The jury’s finding against sudden passion here depended largely on rejecting Davis’s version of the events. The jury was free to disbelieve Davis’s account. The jury is the sole judge of the weight and credibility given to any witness’s testimony. See Cleveland, 177 S.W.3d at 390–91; see also Trevino v. State, 157 S.W.3d 818, 822 (Tex. App.—Fort Worth 2005, no pet.) (holding that jury is free to make its own determination of defendant’s credibility and reject defendant’s version of events if it did not believe he was telling truth). Evidence of Davis’s actions before and during the stabbing support a finding of premeditation and planning, not sudden passion. Nance v. State, 807 S.W.2d 855, 861 (Tex. App.—Corpus Christi 1991, pet. ref’d) (holding evidence of premeditation is sufficient to support finding of no sudden passion). In particular, Davis called Xavier to determine if Xavier planned to return home on Sunday evening, and he waited until DJ had left for school to attack Sandra. He had two knives in his bedside table.
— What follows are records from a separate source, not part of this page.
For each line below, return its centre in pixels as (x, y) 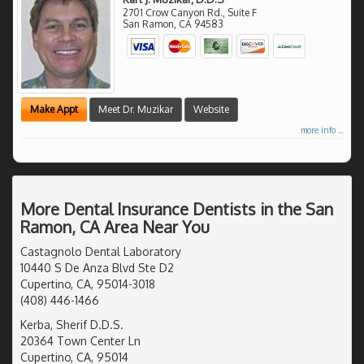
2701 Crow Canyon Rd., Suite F (190, 12)
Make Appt (54, 109)
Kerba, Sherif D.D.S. (72, 324)
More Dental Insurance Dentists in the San (177, 208)
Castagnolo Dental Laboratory (101, 251)
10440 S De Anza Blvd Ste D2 (97, 267)
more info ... (322, 130)
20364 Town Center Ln (80, 340)
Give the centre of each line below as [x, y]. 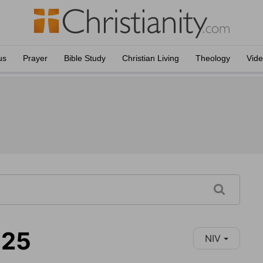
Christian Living [151, 58]
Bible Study [85, 58]
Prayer [35, 58]
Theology [213, 58]
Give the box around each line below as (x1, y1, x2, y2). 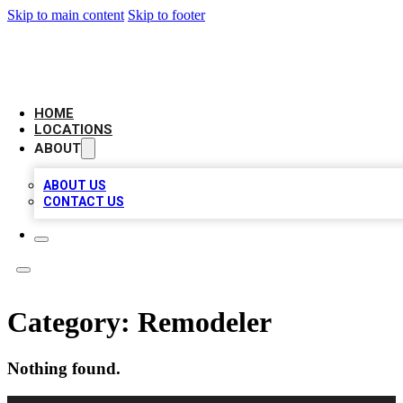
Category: (7, 306, 138, 339)
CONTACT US (43, 194, 124, 209)
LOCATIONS (34, 121, 112, 138)
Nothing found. (7, 358, 121, 378)
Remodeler (138, 306, 272, 339)
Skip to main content (7, 7, 124, 22)
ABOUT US (43, 178, 106, 193)
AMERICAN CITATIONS (16, 38, 219, 63)
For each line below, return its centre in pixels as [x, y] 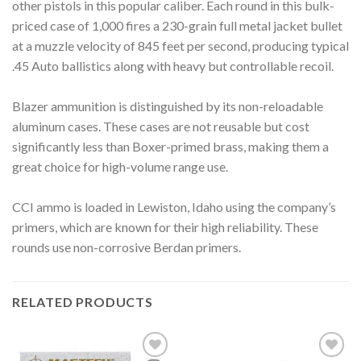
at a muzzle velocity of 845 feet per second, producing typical [180, 46]
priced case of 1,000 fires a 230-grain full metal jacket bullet [177, 26]
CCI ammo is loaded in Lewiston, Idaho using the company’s [174, 207]
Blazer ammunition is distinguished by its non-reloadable [168, 106]
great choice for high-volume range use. [120, 167]
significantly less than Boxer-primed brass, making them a [170, 147]
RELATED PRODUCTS [83, 302]
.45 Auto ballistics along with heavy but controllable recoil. [173, 66]
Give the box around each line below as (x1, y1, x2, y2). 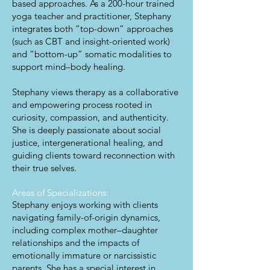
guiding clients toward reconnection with (12, 149, 175, 161)
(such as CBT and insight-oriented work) (12, 36, 170, 47)
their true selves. (12, 162, 77, 174)
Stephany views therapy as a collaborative (12, 86, 178, 98)
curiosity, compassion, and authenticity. (12, 111, 169, 123)
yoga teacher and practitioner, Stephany (12, 10, 171, 22)
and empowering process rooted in (12, 99, 152, 110)
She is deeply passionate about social (12, 124, 161, 136)
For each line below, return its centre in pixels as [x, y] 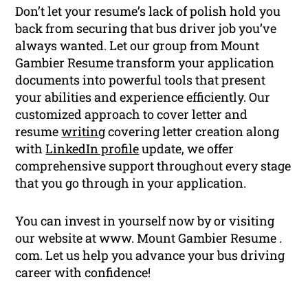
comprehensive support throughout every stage [153, 165]
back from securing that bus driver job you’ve [146, 28]
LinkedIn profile [92, 148]
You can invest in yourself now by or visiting [145, 220]
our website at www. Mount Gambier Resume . [149, 238]
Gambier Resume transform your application [145, 62]
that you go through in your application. [131, 183]
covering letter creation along [192, 131]
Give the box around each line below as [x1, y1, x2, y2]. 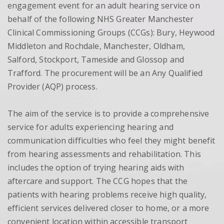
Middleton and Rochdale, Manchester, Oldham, [7, 40, 185, 51]
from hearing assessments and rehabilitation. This [7, 148, 201, 159]
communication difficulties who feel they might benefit [7, 135, 215, 146]
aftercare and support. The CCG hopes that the [7, 175, 188, 186]
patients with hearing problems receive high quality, [7, 189, 207, 200]
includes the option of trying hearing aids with [7, 162, 184, 173]
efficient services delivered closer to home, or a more [7, 202, 209, 213]
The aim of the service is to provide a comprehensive [7, 108, 209, 119]
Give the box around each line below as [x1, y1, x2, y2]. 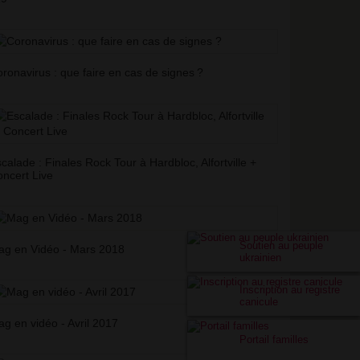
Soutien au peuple [239, 239, 323, 252]
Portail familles [239, 333, 309, 346]
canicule [239, 296, 278, 308]
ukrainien [239, 252, 281, 264]
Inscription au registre [239, 284, 340, 296]
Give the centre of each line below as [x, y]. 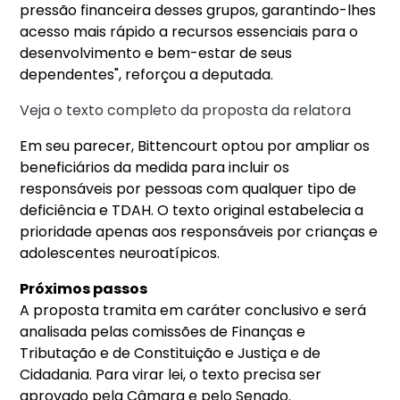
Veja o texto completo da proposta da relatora [186, 111]
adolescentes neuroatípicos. [120, 254]
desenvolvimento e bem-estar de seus [156, 54]
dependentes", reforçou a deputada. [147, 75]
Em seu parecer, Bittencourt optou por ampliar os [195, 146]
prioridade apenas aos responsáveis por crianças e [199, 232]
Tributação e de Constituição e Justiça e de [171, 354]
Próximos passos [84, 289]
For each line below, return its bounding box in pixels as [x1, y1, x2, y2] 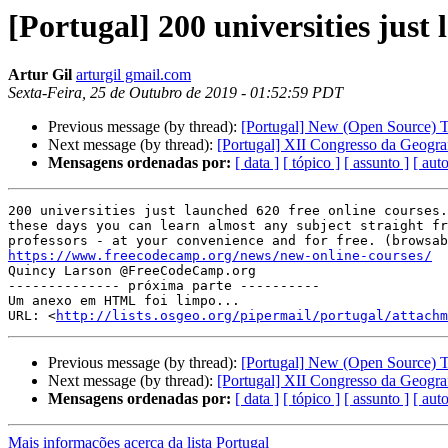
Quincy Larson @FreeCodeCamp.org [8, 263, 256, 279]
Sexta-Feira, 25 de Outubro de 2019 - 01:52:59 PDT [8, 84, 343, 102]
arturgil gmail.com [76, 66, 191, 84]
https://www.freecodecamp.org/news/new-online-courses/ [8, 248, 432, 264]
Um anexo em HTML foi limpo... [8, 293, 240, 309]
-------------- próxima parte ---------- [8, 278, 320, 294]
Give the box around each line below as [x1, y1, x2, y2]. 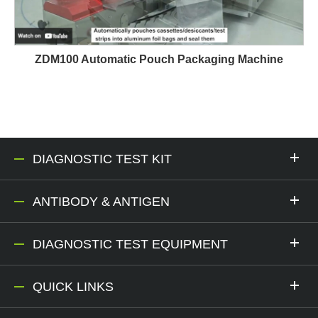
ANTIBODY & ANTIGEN [33, 194, 170, 209]
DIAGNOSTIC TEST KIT [33, 152, 172, 167]
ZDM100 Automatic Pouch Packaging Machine [35, 53, 283, 66]
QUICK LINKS [33, 280, 114, 295]
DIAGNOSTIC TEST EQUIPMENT [33, 237, 228, 252]
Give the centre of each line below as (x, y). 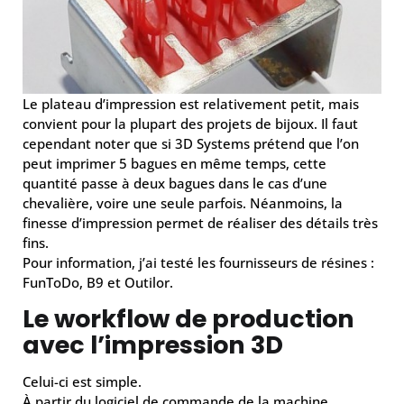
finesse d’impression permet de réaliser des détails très (200, 223)
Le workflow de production (188, 319)
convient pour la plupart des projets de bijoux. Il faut (190, 124)
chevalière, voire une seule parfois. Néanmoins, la (183, 203)
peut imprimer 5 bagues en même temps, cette (174, 163)
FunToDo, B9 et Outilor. (98, 282)
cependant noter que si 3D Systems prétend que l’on (191, 143)
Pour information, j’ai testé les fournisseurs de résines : (198, 262)
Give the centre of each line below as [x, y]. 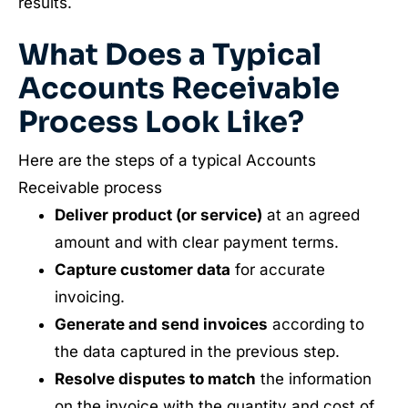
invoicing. [89, 296]
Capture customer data [142, 269]
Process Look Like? [161, 122]
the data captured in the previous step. [197, 351]
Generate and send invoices [161, 324]
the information [313, 378]
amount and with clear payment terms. [196, 242]
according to [316, 324]
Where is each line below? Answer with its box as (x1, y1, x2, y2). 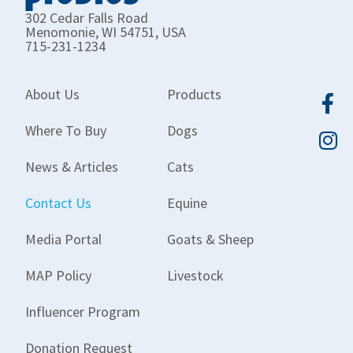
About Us (25, 85, 80, 104)
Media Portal (25, 230, 102, 249)
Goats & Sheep (167, 230, 255, 249)
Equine (167, 194, 208, 213)
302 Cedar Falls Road (25, 8, 148, 27)
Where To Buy (25, 121, 106, 140)
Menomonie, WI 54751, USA (25, 22, 186, 41)
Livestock (167, 266, 225, 285)
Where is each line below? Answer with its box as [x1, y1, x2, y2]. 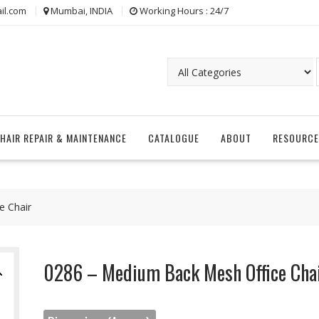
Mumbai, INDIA [51, 4, 113, 18]
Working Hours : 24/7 [140, 4, 229, 18]
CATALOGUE [148, 130, 199, 145]
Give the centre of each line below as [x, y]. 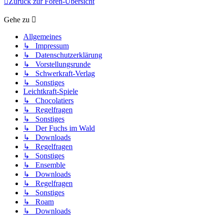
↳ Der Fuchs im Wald [59, 128]
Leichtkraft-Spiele [51, 92]
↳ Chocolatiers [48, 101]
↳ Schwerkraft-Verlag [59, 74]
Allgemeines [42, 37]
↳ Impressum [46, 46]
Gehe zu [17, 20]
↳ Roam [39, 202]
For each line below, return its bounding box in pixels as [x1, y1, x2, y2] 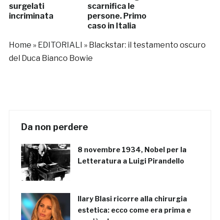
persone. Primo [87, 11, 146, 21]
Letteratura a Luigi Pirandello [77, 157, 184, 165]
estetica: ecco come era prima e [77, 206, 191, 215]
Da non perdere [21, 122, 88, 133]
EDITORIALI [37, 40, 82, 50]
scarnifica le [87, 1, 135, 11]
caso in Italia [87, 21, 136, 31]
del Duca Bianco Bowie [8, 54, 93, 63]

During the attack on Sandra, he was surprised to see Xavier and said to Sandra, “I told you I will kill you before I let you leave me again.” Given this evidence, the jury reasonably could have found that Davis did not act out of a degree of anger, rage, resentment, or terror sufficient to render the mind incapable of cool reflection. See Bradshaw v. State, 244 S.W.3d 490, 503 (Tex. App.—Texarkana 2007, pet. ref’d) (the discovery of a spouse’s extramarital affair was not adequate cause for murder); see also Cleveland, 177 S.W.3d at 390 (no adequate cause arising from the immediate influence of sudden passion was found where a defendant’s wife served him with divorce papers, and he subsequently stabbed her to death). The jury’s finding is not so against the great weight and preponderance of the evidence so as to be manifestly unjust. See Meraz, 785 S.W.2d at 54–55. Accordingly, we hold that sufficient evidence supports the jury’s negative finding on the issue of sudden passion.
Conclusion
We hold that the trial court did not err in denying Davis’s Batson challenge or in admitting the demonstration evidence and evidence of Davis’s subsequent marriage. We further hold that the trial court did not commit reversible error in failing to instruct the jury to disregard questions and statements to which it had sustained objections. Finally, we hold that the evidence supports the jury’s negative finding on the issue of sudden passion. We therefore affirm the judgment of the trial court.
Jane Bland
Justice
Panel consists of Chief Justice Radack and Justices Bland and Huddle.
Do not publish. Tex. R. App. P. 47.2(b).